From the 1930s to the early 1960s, both groups experienced growth. Among evangelicals, in the 1940s proponents such as Carl Henry and Billy Graham championed a “neo” form of evangelicalism which was willing to engage the larger culture even if the larger culture was unwilling to listen. Those who disagreed with the neoevangelical orientation remained fundamentalist in outlook though they tended to dissociate themselves even from each other over doctrinal issues.
A friend of mine who grew up in that era near Princeton (one of the battleground sites in the Fundamentalist-Modernist debate) said he often heard, “To become educated is to become liberal.” Despite that populist orientation among so-called Fundamentalists, many Christian institutions of higher education were formed or significantly strengthened during these years as the growing number of evangelicals sought educational environments for their children that better fit their own theological framing.
By the 1970s, the descendants of “modernists” had become mainline and typically liberal, their numbers steadily declining even as evangelical numbers grew. Martin Marty, University of Chicago historian, noted, “If, in effect, [evangelicalism] is turning out to be the Protestant mainstream, it will increasingly take on the burdens of typicality and of cultural predominance” (Marty 1975, 174). Further, he related, “Most of the energies expended recently by evangelicals have been directed chiefly to the cause of demarking or delineating boundaries between themselves and American Protestant liberals on one hand and fundamentalisms on the other” (Ibid., 170). He predicted that “Evangelicals . . . cannot expect a serene life as they try to remain a ‘cognitive minority’ while they have become a kind of social behavior majority far beyond the borders of middle America. (Ibid.) Despite our demographic stature, since the 1970s evangelicals have danced awkwardly with the larger culture—at times glorying in their political power even while disparaging cultural shifts. Indeed, we have not experienced a serene life!

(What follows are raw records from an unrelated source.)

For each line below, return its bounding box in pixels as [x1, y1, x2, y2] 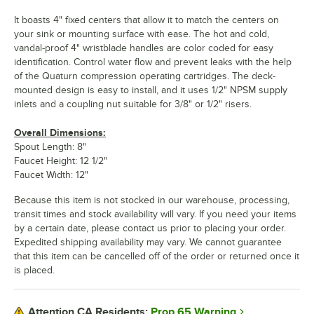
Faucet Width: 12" [14, 169, 88, 180]
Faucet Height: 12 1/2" [14, 155, 107, 166]
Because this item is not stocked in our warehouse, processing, [14, 194, 289, 205]
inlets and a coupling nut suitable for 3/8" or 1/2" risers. [14, 98, 252, 109]
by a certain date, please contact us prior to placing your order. [14, 222, 286, 233]
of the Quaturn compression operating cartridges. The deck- [14, 70, 275, 81]
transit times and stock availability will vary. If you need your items [14, 208, 296, 219]
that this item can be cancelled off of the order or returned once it [14, 250, 299, 261]
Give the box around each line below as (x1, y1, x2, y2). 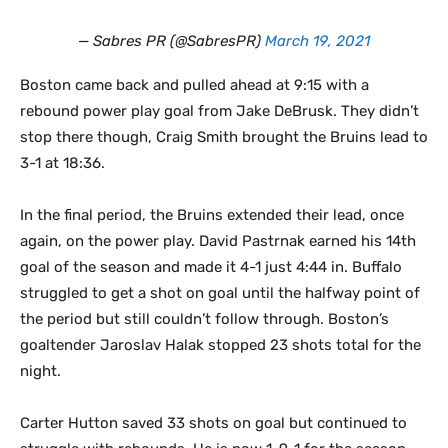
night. (20, 362, 61, 380)
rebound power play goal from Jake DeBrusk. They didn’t (20, 102, 419, 120)
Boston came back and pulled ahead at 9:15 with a (20, 76, 369, 94)
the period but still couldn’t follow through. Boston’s (20, 310, 389, 328)
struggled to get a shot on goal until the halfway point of (20, 284, 420, 302)
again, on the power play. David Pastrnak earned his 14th (20, 232, 416, 250)
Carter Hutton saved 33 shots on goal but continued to (20, 414, 407, 432)
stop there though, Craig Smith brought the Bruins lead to (20, 128, 428, 146)
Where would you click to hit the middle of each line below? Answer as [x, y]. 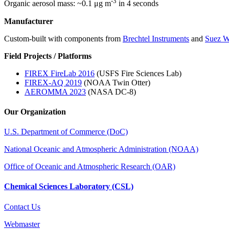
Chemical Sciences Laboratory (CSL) [69, 187]
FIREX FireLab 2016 [60, 73]
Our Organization [35, 111]
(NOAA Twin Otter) [116, 82]
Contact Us [22, 207]
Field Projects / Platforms [48, 56]
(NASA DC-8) [111, 91]
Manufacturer [29, 21]
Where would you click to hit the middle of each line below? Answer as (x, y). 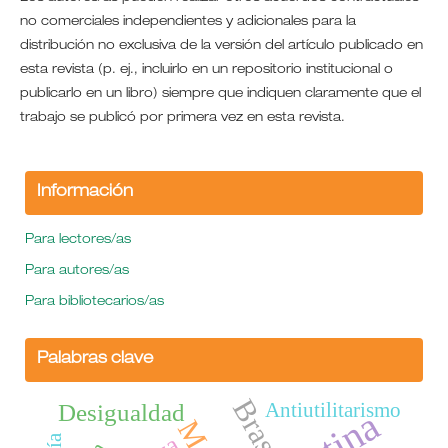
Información (84, 192)
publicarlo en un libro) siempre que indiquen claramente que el (220, 94)
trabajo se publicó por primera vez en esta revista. (188, 118)
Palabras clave (94, 359)
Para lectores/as (77, 240)
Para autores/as (76, 271)
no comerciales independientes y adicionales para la (187, 22)
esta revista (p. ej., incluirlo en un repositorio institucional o (206, 70)
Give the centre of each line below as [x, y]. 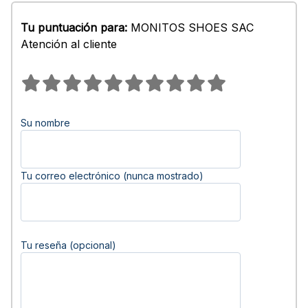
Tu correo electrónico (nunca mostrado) [112, 176]
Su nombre [45, 123]
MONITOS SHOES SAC [190, 27]
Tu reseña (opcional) [68, 245]
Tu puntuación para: [74, 27]
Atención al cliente [69, 44]
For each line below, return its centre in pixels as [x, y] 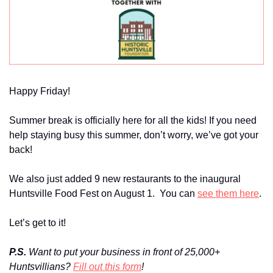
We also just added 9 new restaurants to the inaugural [125, 179]
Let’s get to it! [37, 223]
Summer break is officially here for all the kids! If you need [133, 120]
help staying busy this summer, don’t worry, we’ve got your [134, 135]
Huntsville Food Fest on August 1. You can [103, 193]
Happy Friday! [40, 91]
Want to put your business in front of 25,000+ [124, 252]
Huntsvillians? [41, 267]
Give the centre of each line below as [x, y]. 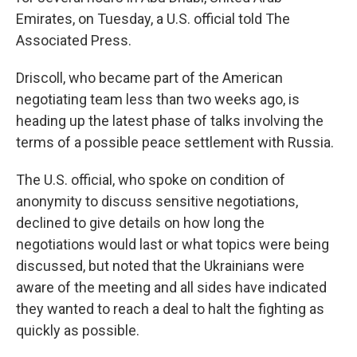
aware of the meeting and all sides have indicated [171, 288]
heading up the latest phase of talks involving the [170, 121]
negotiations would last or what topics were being [173, 245]
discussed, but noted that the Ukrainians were [160, 266]
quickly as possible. [78, 331]
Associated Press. [74, 41]
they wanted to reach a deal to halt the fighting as [170, 309]
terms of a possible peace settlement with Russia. [175, 143]
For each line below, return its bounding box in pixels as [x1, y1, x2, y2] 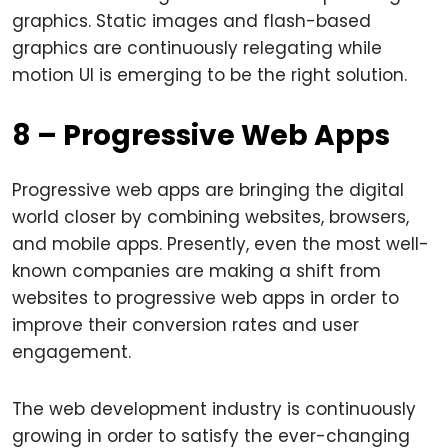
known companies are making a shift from [12, 259, 381, 283]
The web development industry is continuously [12, 397, 416, 421]
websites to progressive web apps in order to [12, 286, 399, 310]
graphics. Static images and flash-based [12, 9, 371, 33]
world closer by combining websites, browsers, [12, 205, 409, 229]
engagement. [12, 340, 131, 364]
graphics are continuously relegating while [12, 36, 382, 60]
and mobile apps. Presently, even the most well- [12, 232, 429, 256]

After the 1970s, post-conservative evangelicals, radical evangelicals, and progressive evangelicals all emerged. We have debated hell, death, God’s nature, sexual orientation, environmentalism, and the like. In the 1920s the battle grounds were denominational assemblies, public statements, newspapers, courtrooms and academies. In the 2020s the battlegrounds will be academies, public statements, and social media of all types.
The missiological framing of this churn will be seen in multiple ways.
- With whom do we cooperate—with whom do we compete?
- In what ways can/should denominationalism be the framing point for church planning in an increasingly post-evangelical post-denominational society?
- Is it possible for post-denominationalists to jointly engage in planting churches?
- What will be the boundary lines (assuming there are any!) of social media in church?
- When does contextualization of methods to reach those from the “nones” to the diaspora populations in our midst become syncretism? How can we discern the difference? Who makes the call?
Can a missiological lens (or multiple such lenses) help bring order to the chaos that evangelicalism has become? Addressing each of these (and many parallel questions we can ask) is far beyond the scope of this article. But they are the types of questions missiologists have tools to bring to bear which might help American evangelicals find viable answers.
References
Labberton, Mark, ed. 2018. Still Evangelical? Insiders Reconsider Political, Social and Theological Meaning. Downers Grove: InterVarsity Press.
Marty, Martin. 1976. “Tensions within Contemporary Evangelicalism: A Critical Appraisal.” In The Evangelicals: What They Believe, Who They Are, Where They Are Changing, 170-88. Edited by David Wells and John Woodbridge. Nashville: Abingdon.